Data ->

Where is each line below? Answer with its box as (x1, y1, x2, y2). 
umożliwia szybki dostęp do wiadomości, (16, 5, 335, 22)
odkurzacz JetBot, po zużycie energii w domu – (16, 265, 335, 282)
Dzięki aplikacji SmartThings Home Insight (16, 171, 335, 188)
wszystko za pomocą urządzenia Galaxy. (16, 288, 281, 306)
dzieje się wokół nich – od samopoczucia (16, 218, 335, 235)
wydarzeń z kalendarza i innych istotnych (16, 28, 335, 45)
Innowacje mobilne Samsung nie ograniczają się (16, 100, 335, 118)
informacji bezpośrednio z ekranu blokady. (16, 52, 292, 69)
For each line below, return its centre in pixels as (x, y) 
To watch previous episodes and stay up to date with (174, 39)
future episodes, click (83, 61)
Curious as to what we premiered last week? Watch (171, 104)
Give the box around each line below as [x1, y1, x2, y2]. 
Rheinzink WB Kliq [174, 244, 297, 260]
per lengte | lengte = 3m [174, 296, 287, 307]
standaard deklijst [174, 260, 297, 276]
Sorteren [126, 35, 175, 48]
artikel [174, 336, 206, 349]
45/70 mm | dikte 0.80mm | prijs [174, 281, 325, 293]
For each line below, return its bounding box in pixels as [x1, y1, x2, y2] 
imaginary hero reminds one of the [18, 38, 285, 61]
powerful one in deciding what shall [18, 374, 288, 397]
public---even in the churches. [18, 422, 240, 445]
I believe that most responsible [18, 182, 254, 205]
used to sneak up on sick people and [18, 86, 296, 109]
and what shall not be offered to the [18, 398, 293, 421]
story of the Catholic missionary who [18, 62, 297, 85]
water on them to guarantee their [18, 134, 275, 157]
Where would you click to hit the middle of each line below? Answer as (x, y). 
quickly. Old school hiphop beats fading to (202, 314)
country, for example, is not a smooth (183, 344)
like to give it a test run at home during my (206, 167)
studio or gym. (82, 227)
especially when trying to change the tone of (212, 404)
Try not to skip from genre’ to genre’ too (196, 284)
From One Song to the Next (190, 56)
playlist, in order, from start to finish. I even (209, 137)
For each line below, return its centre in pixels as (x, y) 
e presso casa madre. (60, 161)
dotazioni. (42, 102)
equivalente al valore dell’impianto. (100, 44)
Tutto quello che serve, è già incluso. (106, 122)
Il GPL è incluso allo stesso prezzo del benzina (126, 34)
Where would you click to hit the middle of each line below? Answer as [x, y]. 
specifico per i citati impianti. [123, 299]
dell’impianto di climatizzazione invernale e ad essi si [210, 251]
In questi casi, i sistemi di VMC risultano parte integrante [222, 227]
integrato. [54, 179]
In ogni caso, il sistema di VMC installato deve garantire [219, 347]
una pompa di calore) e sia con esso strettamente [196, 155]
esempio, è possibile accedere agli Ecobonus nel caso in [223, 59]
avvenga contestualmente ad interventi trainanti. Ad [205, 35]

Required work ->
Repeat every entry exactly as written above.

Task solution ->
Where is each line below? Answer with its box as (x1, y1, x2, y2). 
umożliwia szybki dostęp do wiadomości, (16, 5, 335, 22)
odkurzacz JetBot, po zużycie energii w domu – (16, 265, 335, 282)
Dzięki aplikacji SmartThings Home Insight (16, 171, 335, 188)
wszystko za pomocą urządzenia Galaxy. (16, 288, 281, 306)
dzieje się wokół nich – od samopoczucia (16, 218, 335, 235)
wydarzeń z kalendarza i innych istotnych (16, 28, 335, 45)
Innowacje mobilne Samsung nie ograniczają się (16, 100, 335, 118)
informacji bezpośrednio z ekranu blokady. (16, 52, 292, 69)
For each line below, return its centre in pixels as (x, y) 
To watch previous episodes and stay up to date with (174, 39)
future episodes, click (83, 61)
Curious as to what we premiered last week? Watch (171, 104)
Give the box around each line below as [x1, y1, x2, y2]. 
Rheinzink WB Kliq [174, 244, 297, 260]
per lengte | lengte = 3m [174, 296, 287, 307]
standaard deklijst [174, 260, 297, 276]
Sorteren [126, 35, 175, 48]
artikel [174, 336, 206, 349]
45/70 mm | dikte 0.80mm | prijs [174, 281, 325, 293]
For each line below, return its bounding box in pixels as [x1, y1, x2, y2] 
imaginary hero reminds one of the [18, 38, 285, 61]
powerful one in deciding what shall [18, 374, 288, 397]
public---even in the churches. [18, 422, 240, 445]
I believe that most responsible [18, 182, 254, 205]
used to sneak up on sick people and [18, 86, 296, 109]
and what shall not be offered to the [18, 398, 293, 421]
story of the Catholic missionary who [18, 62, 297, 85]
water on them to guarantee their [18, 134, 275, 157]
Where would you click to hit the middle of each line below? Answer as (x, y). 
quickly. Old school hiphop beats fading to (202, 314)
country, for example, is not a smooth (183, 344)
like to give it a test run at home during my (206, 167)
studio or gym. (82, 227)
especially when trying to change the tone of (212, 404)
Try not to skip from genre’ to genre’ too (196, 284)
From One Song to the Next (190, 56)
playlist, in order, from start to finish. I even (209, 137)
For each line below, return its centre in pixels as (x, y) 
e presso casa madre. (60, 161)
dotazioni. (42, 102)
equivalente al valore dell’impianto. (100, 44)
Tutto quello che serve, è già incluso. (106, 122)
Il GPL è incluso allo stesso prezzo del benzina (126, 34)
Where would you click to hit the middle of each line below? Answer as [x, y]. 
specifico per i citati impianti. [123, 299]
dell’impianto di climatizzazione invernale e ad essi si [210, 251]
In questi casi, i sistemi di VMC risultano parte integrante [222, 227]
integrato. [54, 179]
In ogni caso, il sistema di VMC installato deve garantire [219, 347]
una pompa di calore) e sia con esso strettamente [196, 155]
esempio, è possibile accedere agli Ecobonus nel caso in [223, 59]
avvenga contestualmente ad interventi trainanti. Ad [205, 35]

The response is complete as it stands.